4. The ship-owners expectation accelerates the speed of change at market turning points (i.e.
the market can swing from deep depression to intensive activity in the space of only a few
week and vice versa).
- The movement of prices is often not a leisurely process. Peaks and troughs tend to be
emphasized by the behavior of buyers and sellers.
- Valuing current merchant ships is undertaken by sale and purchase brokers on the basic of
checking the physical characteristics of the ship and recent sales of similar vessels.
Bigger ships are generally worth more than smaller ships in a specific time.
Equipment in ships is very important basic to estimate the ships worth.
- To calculate the future value of ships, it is important to consider 3 determinants: the
depreciation rate, the rate of inflation and the market cycle. However, it is very difficult to
predict these factors.

3.5. The new-building market


- Although also dealing in ships like the sale and purchase market, the newbuilding market
trades in ships which do not exist and must be built.
- The sellers in this case are not other shipowners, but shipyards.
- The negotiation is very complex. Sometimes an owner appoints a broker to handle the
newbuilding, but many owners deal direct. The buyer may approach the shipbuilding market
from several directions. However, the contract negotiation can be divided into 4 areas on
which negotiations focus:
Price
Specification of the vessel
The terms and conditions of the contract
The newbuilding finance offered by the shipbuilder.
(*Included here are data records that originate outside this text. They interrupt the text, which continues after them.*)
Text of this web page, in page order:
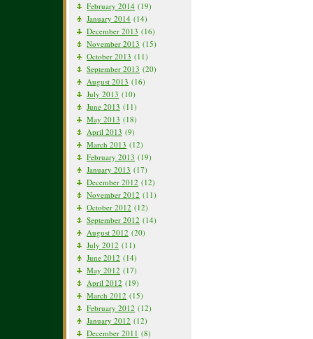
February 2014 (19)
January 2014 (14)
December 2013 (16)
November 2013 (15)
October 2013 (11)
September 2013 (20)
August 2013 (16)
July 2013 (10)
June 2013 (11)
May 2013 (18)
April 2013 (9)
March 2013 (12)
February 2013 (19)
January 2013 (17)
December 2012 (12)
November 2012 (11)
October 2012 (12)
September 2012 (14)
August 2012 (20)
July 2012 (11)
June 2012 (14)
May 2012 (17)
April 2012 (19)
March 2012 (15)
February 2012 (12)
January 2012 (12)
December 2011 (8)
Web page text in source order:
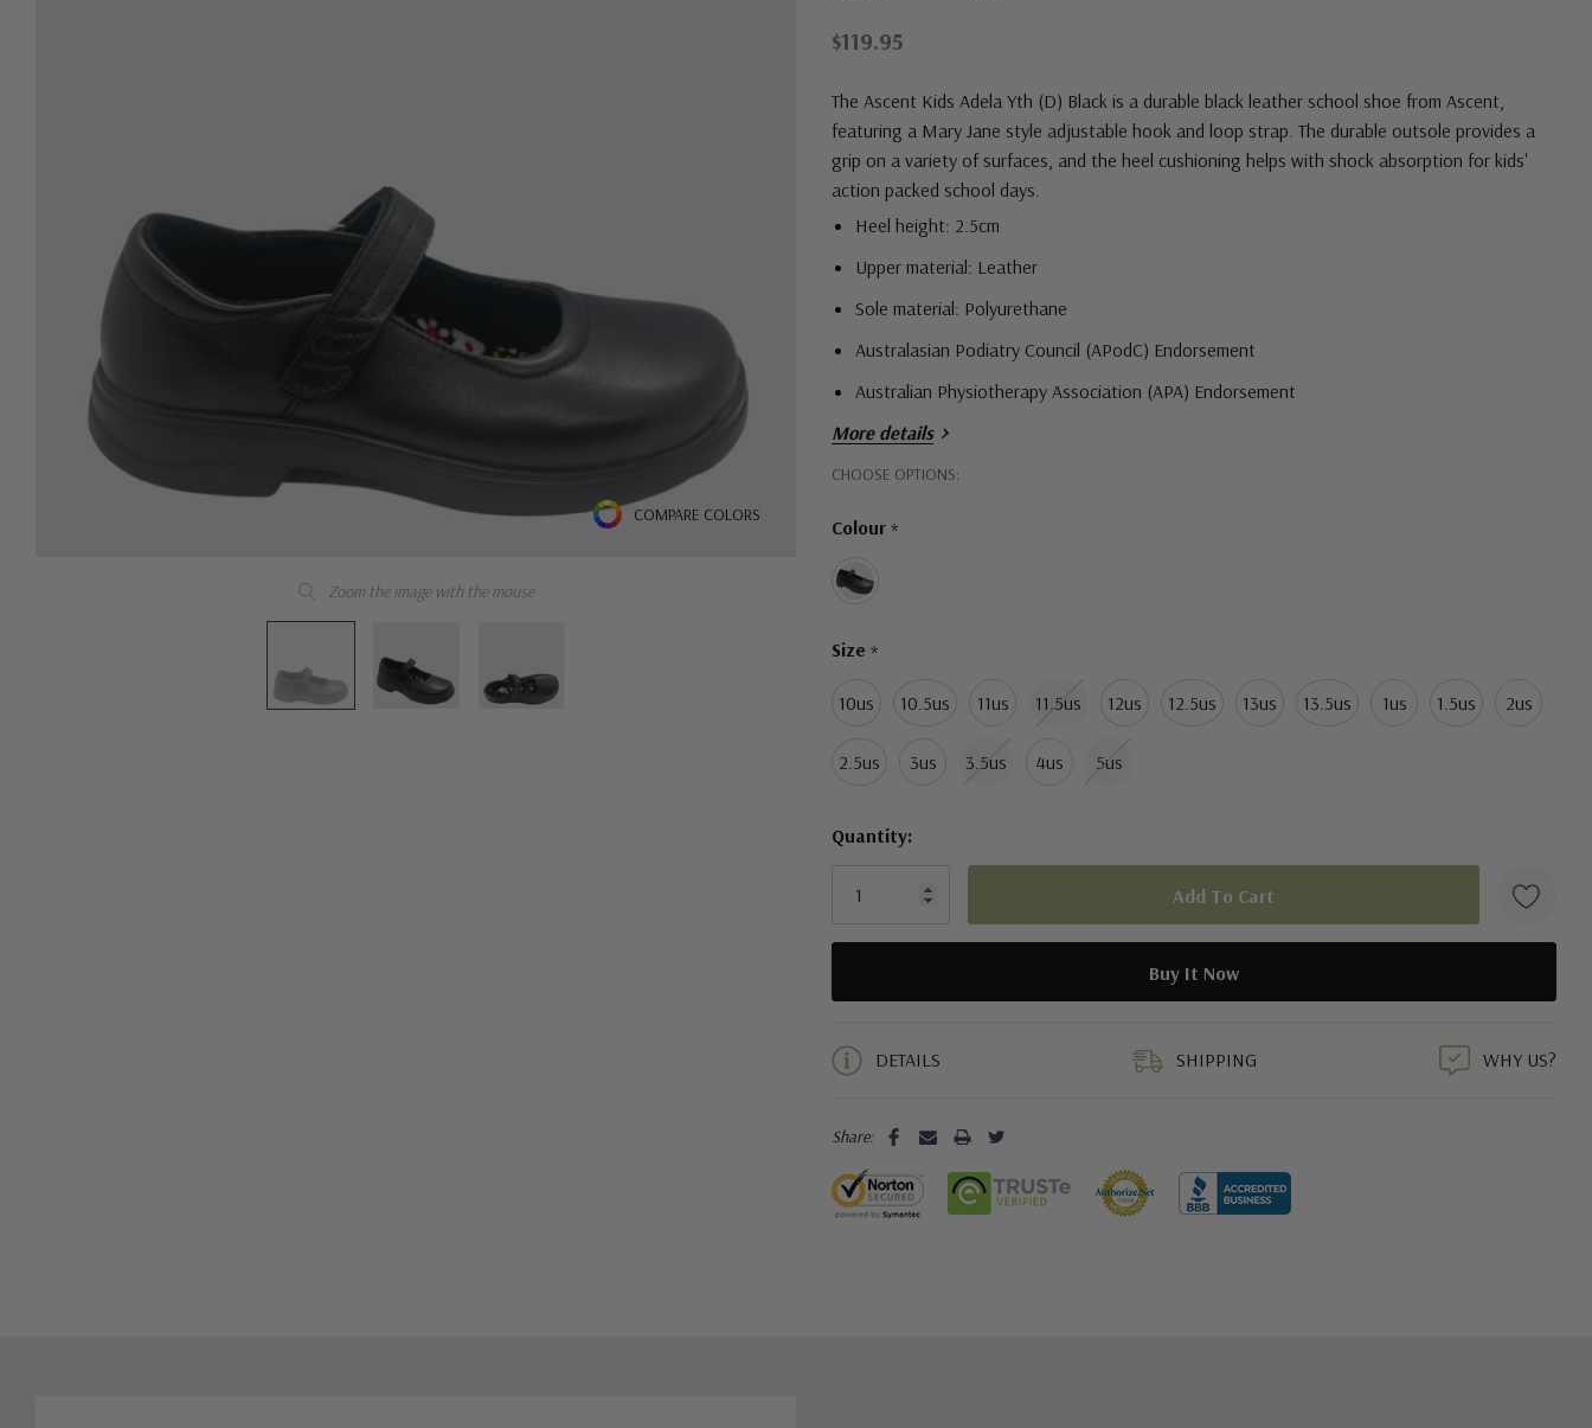
Zoom the image with the mouse
COMPARE COLORS
$119.95
The Ascent Kids Adela Yth (D) Black is a durable black leather school shoe from Ascent,
featuring a Mary Jane style adjustable hook and loop strap. The durable outsole provides a
grip on a variety of surfaces, and the heel cushioning helps with shock absorption for kids'
action packed school days.
Heel height: 2.5cm
Upper material: Leather
Sole material: Polyurethane
Australasian Podiatry Council (APodC) Endorsement
Australian Physiotherapy Association (APA) Endorsement
Arch Support Insole (EVA)
More details
CHOOSE OPTIONS:
Colour *
Size *
10us 10.5us 11us 11.5us 12us 12.5us 13us 13.5us 1us 1.5us 2us
2.5us 3us 3.5us 4us 5us
Hurry!
left
Quantity:
DETAILS SHIPPING WHY US?
Share:

- Once the preliminary negotiations are complete, a letter of intent is often drawn up as a basic
for developing the details of the design and the construction contract. The shipyard contract
is often drawn up on a standard form. Two commonly used forms: the AWES form and the
SAJ form.
- The shipbuilding prices are as volatile as second-hand prices and are closely correlated with
them.
3.6. The demolition market
- The procedure is broadly similar to the second-hand market, but the customers are the scrap
yards rather than shipowners.
- The prices are determined by negotiation and depend on the availability of ships for scrap and
the demand for scrap metal.
- Old or obsolete ships are sold for scrap, often with speculators acting as intermediaries
between the shipowners and the demolition merchants.
3.7. Summary
- This charter introduced 4 shipping markets namely the newbuilding market, the sale and
purchase market, the newbuilding market and demolition market which work together and are
linked by cashflow.
- Starting from the definition of a market place, the chapter shows how these markets go about
the business of managing the supply of ships.